然,凤只是深深的瞧入了闻天玺眸里,无奈的笑着。「他……不能回来,无法回来。」
「国师?」
闭了闭眸,掩盖住那盈满了痛楚的神色。「太师大人,风雪又加大了,我让侍官替您打伞,您还是早些儿回府,否则待会积雪更深,怕是寸步难行吧。」
闻言,闻天玺只是不甚在意的朝外一瞥,却惊异于司天台外的狂风暴雪,不同于一大早的天晴,此刻天色灰蒙一片,不过才晌午,风雪竟已这般,可他却丝毫未曾查觉司天台外的风雪这般的骤大。
「这………」是他太专注于和凤的谈话,以至于失了平时的警觉了吗?
将闻天玺的震惊看进眼里,了然于心,这司天台有他设下的界阵,外行人是不会明白的,而半吊子只能窥知其一,却无法看出他真正想要隐藏的东西,包括那早已修练成千年狐妖的楚怜。
当然,他也不会让闻太师知晓,只是以眼神示意一旁的寿儿。「太师,我让寿儿送您一程吧。」
「呃………好吧。」并无任何可以留下的理由,也看得出凤的疏离,反正和凤的关系不急在这一时,也急不得。「麻烦你了,寿儿。」
「这是寿儿该做的。」
站在司天台顶,目送着那在风雪中蹒跚离去的两人,他抽出了袖里,那日在皇上毁了他大半檀木林后扬长而去时,遗留下的那柄断扇。
入我相思门,知我相思苦,
长相思兮长相忆,短相思兮无穷极,
早知如此绊人心,还如当初不相识。
「这是?」那日若然将这柄断扇交给他时,他只是烦闷的接下,并没有要打开来看的意思。
他是知那人的,那么样的任性,却是个才高气也傲的人,扇子里提的子怎可能会是这些他不屑一顾,情情爱爱的风花雪月?
可这样的一首情诗…………
他会是为谁写的?
原本被界阵隔开了那风雪的司天台,不知为何他开始感到那阵阵冷寒之气,手缓缓的按抚上了心口之处,心开始绞痛了起来。

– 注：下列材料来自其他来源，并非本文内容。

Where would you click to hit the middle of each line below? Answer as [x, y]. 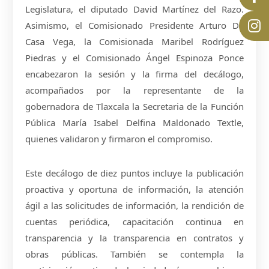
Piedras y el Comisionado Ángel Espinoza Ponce [134, 57]
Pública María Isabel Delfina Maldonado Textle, [134, 122]
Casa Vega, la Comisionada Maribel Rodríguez [134, 41]
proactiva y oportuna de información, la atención [134, 189]
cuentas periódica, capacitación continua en [134, 221]
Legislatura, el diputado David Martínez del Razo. [134, 9]
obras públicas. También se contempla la [134, 254]
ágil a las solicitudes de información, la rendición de [134, 205]

他已有了这么喜欢的人了!喜欢他喜欢到………「长相思兮长相忆,短相思兮无穷极,早知如此绊人心,还如当初不相识。」
既然他那么爱那个人,又为何要对他说那总是困扰了他那么多年的话,让他、让他拒绝了那人的命令,硬是要留在此处,就只为他!
夜里梦里,总扰得他不知如何是好,只能装做忘记。
「凤,我不想要当皇上,我想要和你在一起,我不要叫你先生,我………我喜欢你……我不要你当我的先生,不要你忠心于父皇,我想要你。」
「凤,我………喜欢你!」
当年那个虽小却成熟的宛若个小大人的他,张着那坚决不变的眸,对他诉说着他的情意。
恨恨的揑着手上的断扇,凤啊凤,你真是可笑,在你心心念念不忘他的话的这些年里,你自以为和他亲近的那些日子里,他心中早有个如此重要的人了!
一个相思成恨到,宁可忘了也痛苦的不愿再想起的人!
「爷,我回来了,我端了些热汤,您要不要喝些暖暖身子?」寿儿厚重的步伐伴随着吱嘎的木头声而来,声音里是一径不解愁的轻快。

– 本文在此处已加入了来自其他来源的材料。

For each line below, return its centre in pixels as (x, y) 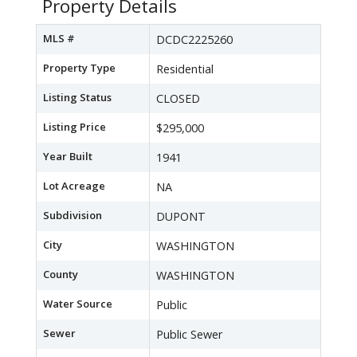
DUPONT (181, 217)
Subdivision (73, 216)
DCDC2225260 (194, 40)
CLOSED (178, 99)
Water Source (78, 304)
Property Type (79, 68)
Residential (185, 69)
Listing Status (77, 98)

一直站在一旁被姬凤言的怒意给僵直了身的若然,这才深吸了口气,赶忙上前收拾那一地的混乱,方才在怒恨间,爷失神的打碎了一地的杯子。
「端上来吧!」撩起袍子,走至一旁坐下,半点眼儿也未瞧那一地的凌乱,他知道静默的若然有办法在寿儿那莽撞的小子上来前收拾好。
不负他期望的,不过贬眼,若然就将眼前的混乱消除,仿若方才的满地凌乱茶水和碎磁盘,都只是凭空想象出来的。

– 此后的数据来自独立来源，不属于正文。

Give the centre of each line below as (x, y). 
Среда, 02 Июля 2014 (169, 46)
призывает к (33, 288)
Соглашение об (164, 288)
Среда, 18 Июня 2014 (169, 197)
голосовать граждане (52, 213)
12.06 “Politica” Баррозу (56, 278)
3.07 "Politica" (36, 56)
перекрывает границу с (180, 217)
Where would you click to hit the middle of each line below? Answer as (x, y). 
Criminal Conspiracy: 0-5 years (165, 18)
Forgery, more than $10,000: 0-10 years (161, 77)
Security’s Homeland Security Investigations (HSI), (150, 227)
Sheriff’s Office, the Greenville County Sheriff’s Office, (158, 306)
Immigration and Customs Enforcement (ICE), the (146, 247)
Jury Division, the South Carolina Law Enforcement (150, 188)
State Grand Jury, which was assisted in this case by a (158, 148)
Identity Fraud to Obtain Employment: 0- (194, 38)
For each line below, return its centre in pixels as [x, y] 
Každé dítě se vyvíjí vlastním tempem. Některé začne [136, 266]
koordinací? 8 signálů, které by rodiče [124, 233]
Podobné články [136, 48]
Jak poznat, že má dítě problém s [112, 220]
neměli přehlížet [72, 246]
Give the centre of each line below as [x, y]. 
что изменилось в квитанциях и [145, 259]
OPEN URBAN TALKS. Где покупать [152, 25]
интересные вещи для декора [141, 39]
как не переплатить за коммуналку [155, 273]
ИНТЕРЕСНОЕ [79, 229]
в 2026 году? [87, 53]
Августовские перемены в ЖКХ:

寿儿踏着大冷天里也不见迟缓的步伐,端着一盅足够让三个大男人给喝撑了的汤,过沉的盅让他的步伐沉沉的踏在司天台的木板地上。
「这是什么?」
「汤呀,是皇上派人送来的,刚好在门口遇见了,我就端上来了,这可真沉呢。」寿儿挥了挥那额上看不见的汗,笑看着脸色微微发青的主子。「怎么了,爷不喜欢喝这汤?这大冷天里来碗热汤,是最畅快的事了,喝喝嘛,难得那小气皇上要人特意做好送上的呢。」
「你觉得我能喝得完这盅汤吗?」就算他肚子再大也喝不完这些汤。
更何况他不吃东西的,就算有吃,吃的也都是素菜,这盅里分明是佛跳墙,那皇甫胤非安的到底是什么心?
「这………」寿儿嘿嘿一笑,他刚才的确是没想到那么多吶!
「你和若然喝了吧,我没胃口。」
不理会寿儿瞪突了的眼,起身正想回到室内,却又深觉怪异的回头瞧了瞧那碗盅汤「佛跳墙。」
这不正在暗示他,他这故做仙圣之气的人,迟早会名符其实吗?
*****
连日来的大风雪深扰着百姓,农作物因过于天寒无法生长,也无法下田耕重,家禽也相继冻死,就连想上山砍柴也因风雪过大无法出门,除非想成了急冻人。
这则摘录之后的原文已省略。